Mama is exasperated. Maurice translates, “She wonders what will be the life of the other children at home if she must stay here.”

I ask, “You still live with your husband, right?”

“Yes.”

“Can he help?”

The look on her face says “no chance.” She shakes her head. “My husband is jobless. I am the one who is working.”

“Maybe the husband can stay here with the baby?” I ask. “She can stay at home.”

She looks at me blankly, as though I’m speaking the absurd.

“It is very difficult,” Maurice says.

“It is just not done, okay,” I say. “She understands if she doesn’t stay here, the baby will die.”

Now I am staring at the real Mama Congo, facing yet another Sophie’s Choice. I watch her make the calculation: If I let this one go, the other seven will live.

Dr. Roger adds, “He’s very fragile, Lisa. The level of treatment he needs . . .”

“How long does he need to stay?” I ask.

“Seven days of treatment.” Dr. Roger responds.

“Do you have friends or neighbors who can help?” I ask Mama.

“They can take care of the babies. But no one will accept to feed them.”

“We’ll buy the food,” I tell her. “What do you need? Rice? Beans?”

She gives us the list: Beans, rice, fu-fu, salt, onion, lamp oil, vegetables.

Dr. Roger says something to Mama two or three times, something about aksanti (Swahili for thank you).

She smiles and quietly says, “Merci.”

WE DASH ACROSS TOWN to the local market, where we pick up twenty-five-pound bags of beans and rice; piles of cauliflower, onions, potatoes; flats of eggs; bananas; and maize fu-fu (“the right kind for ones who suffer from malnutrition”). Neighbors help us carry the food back to Bonjour’s home. I’ve tried to buy enough so that I can bribe the neighbor women to watch the children in exchange for food.

While we’re in the neighborhood, we cram in some quick house shopping. Now all the locals are happy to show us their houses. They quote us prices US$2,000 and up, despite our repeated attempts to clarify that US$1,500 is the budget. There is no more money.

Finally, we look at land instead. We find a modest plot, about the size of a plot in Portland, for US$600. We ask the local real estate mogul to estimate the costs of constructing a simple wooden house with a cement floor, finished stone-stuffed walls, and a tin roof—built quickly. We ask him to show us a house he can build for US$900. He says it can be done in ten days.

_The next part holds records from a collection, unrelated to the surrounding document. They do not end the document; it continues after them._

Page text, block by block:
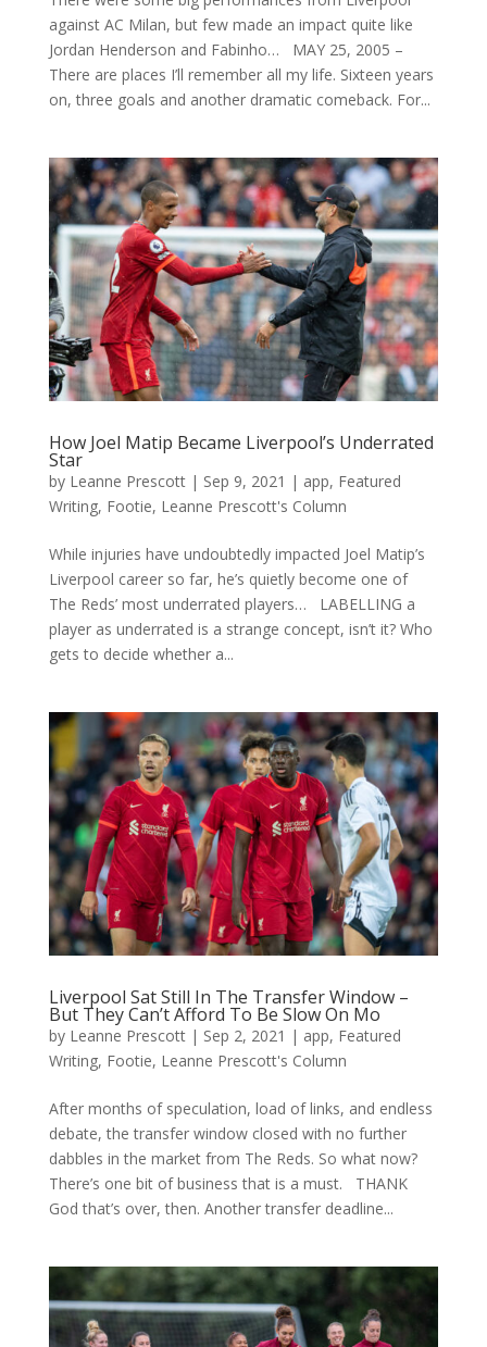
against AC Milan, but few made an impact quite like
Jordan Henderson and Fabinho… MAY 25, 2005 –
There are places I’ll remember all my life. Sixteen years
on, three goals and another dramatic comeback. For...
How Joel Matip Became Liverpool’s Underrated
Star
by Leanne Prescott| Sep 9, 2021 | app, Featured
Writing, Footie, Leanne Prescott's Column
While injuries have undoubtedly impacted Joel Matip’s
Liverpool career so far, he’s quietly become one of
The Reds’ most underrated players… LABELLING a
player as underrated is a strange concept, isn’t it? Who
gets to decide whether a...
Liverpool Sat Still In The Transfer Window –
But They Can’t Afford To Be Slow On Mo
by Leanne Prescott| Sep 2, 2021 | app, Featured
Writing, Footie, Leanne Prescott's Column
After months of speculation, load of links, and endless
debate, the transfer window closed with no further
dabbles in the market from The Reds. So what now?
There’s one bit of business that is a must. THANK
God that’s over, then. Another transfer deadline...

It looks like it’s doable.

I turn to one of the locals and ask, “Do you think it’s a good deal?”

“Ask this guy to think about all of the material, write it down, and bring it in the morning,” the local advises.

We do.

“The woman will be in the hospital for two months,” I emphasize. “It needs to happen quickly, but it is more important that it happen exactly as we’ve talked about and that we stick to the price. And that Generose has the legal document to the property—that it is hers. We can’t have anyone come back and say, ‘Oh. Sorry. It’s going to cost you more.’”

“Stone on the ground,” the developer says.

“No—cement! She’s on crutches.” I laugh and say, “People who deal with real estate in the United States and the Congo are the same.”

Sure enough, when we meet him in the morning, he brings a long, itemized list, with the new “after calculation price” of US$2,300.

“Ah. Then we have no deal.”

“The problem is they saw only a muzungu,” Maurice says.

Maurice offers to manage the construction, in cooperation with Generose’s brother, for the stated budget.